• Requirement
Reproduce the records exactly. Leave the pictures out.

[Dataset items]
- - -

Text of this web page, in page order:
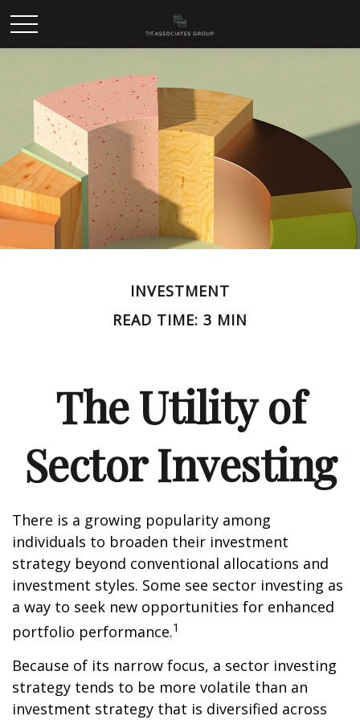
INVESTMENT
READ TIME: 3 MIN
The Utility of
Sector Investing
There is a growing popularity among
individuals to broaden their investment
strategy beyond conventional allocations and
investment styles. Some see sector investing as
a way to seek new opportunities for enhanced
portfolio performance.1
Because of its narrow focus, a sector investing
strategy tends to be more volatile than an
investment strategy that is diversified across
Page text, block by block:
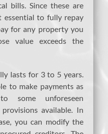
bills. Since these are
essential to fully repay
for any property you
value exceeds the
lasts for 3 to 5 years.
to make payments as
unforeseen
available. In
you can modify the
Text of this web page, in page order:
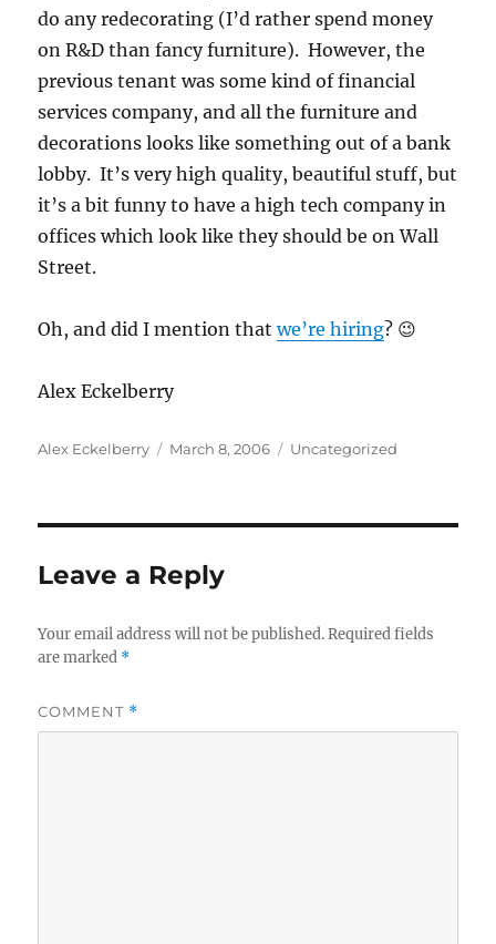
do any redecorating (I’d rather spend money
on R&D than fancy furniture). However, the
previous tenant was some kind of financial
services company, and all the furniture and
decorations looks like something out of a bank
lobby. It’s very high quality, beautiful stuff, but
it’s a bit funny to have a high tech company in
offices which look like they should be on Wall
Street.
Oh, and did I mention thatwe’re hiring? 😉
Alex Eckelberry
Author
Alex Eckelberry
Posted
March 8, 2006 Categories
Uncategorized
Leave a Reply
Your email address will not be published. Required fields
are marked *
COMMENT *
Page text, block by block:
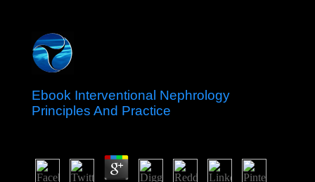
Ebook Interventional Nephrology
Principles And Practice
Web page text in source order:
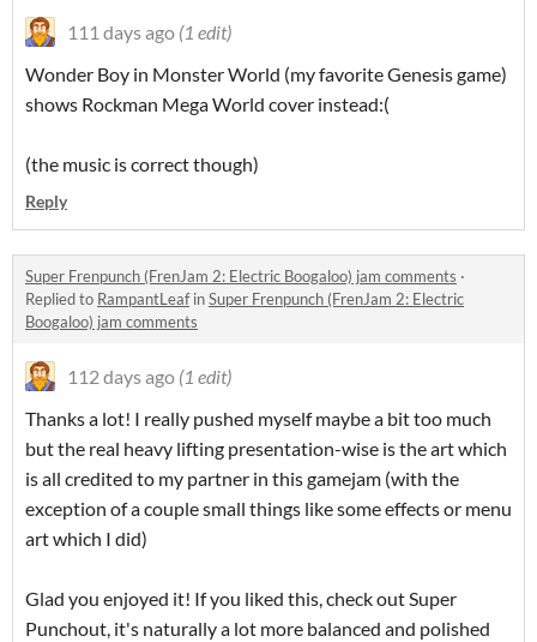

- - -

• Written answer
Text of this web page, in page order:
INVESTMENT
READ TIME: 3 MIN
The Utility of
Sector Investing
There is a growing popularity among
individuals to broaden their investment
strategy beyond conventional allocations and
investment styles. Some see sector investing as
a way to seek new opportunities for enhanced
portfolio performance.1
Because of its narrow focus, a sector investing
strategy tends to be more volatile than an
investment strategy that is diversified across
Page text, block by block:
bills. Since these are
essential to fully repay
for any property you
value exceeds the
lasts for 3 to 5 years.
to make payments as
unforeseen
available. In
you can modify the
Text of this web page, in page order:
do any redecorating (I’d rather spend money
on R&D than fancy furniture). However, the
previous tenant was some kind of financial
services company, and all the furniture and
decorations looks like something out of a bank
lobby. It’s very high quality, beautiful stuff, but
it’s a bit funny to have a high tech company in
offices which look like they should be on Wall
Street.
Oh, and did I mention thatwe’re hiring? 😉
Alex Eckelberry
Author
Alex Eckelberry
Posted
March 8, 2006 Categories
Uncategorized
Leave a Reply
Your email address will not be published. Required fields
are marked *
COMMENT *
Page text, block by block:
Ebook Interventional Nephrology
Principles And Practice
Web page text in source order:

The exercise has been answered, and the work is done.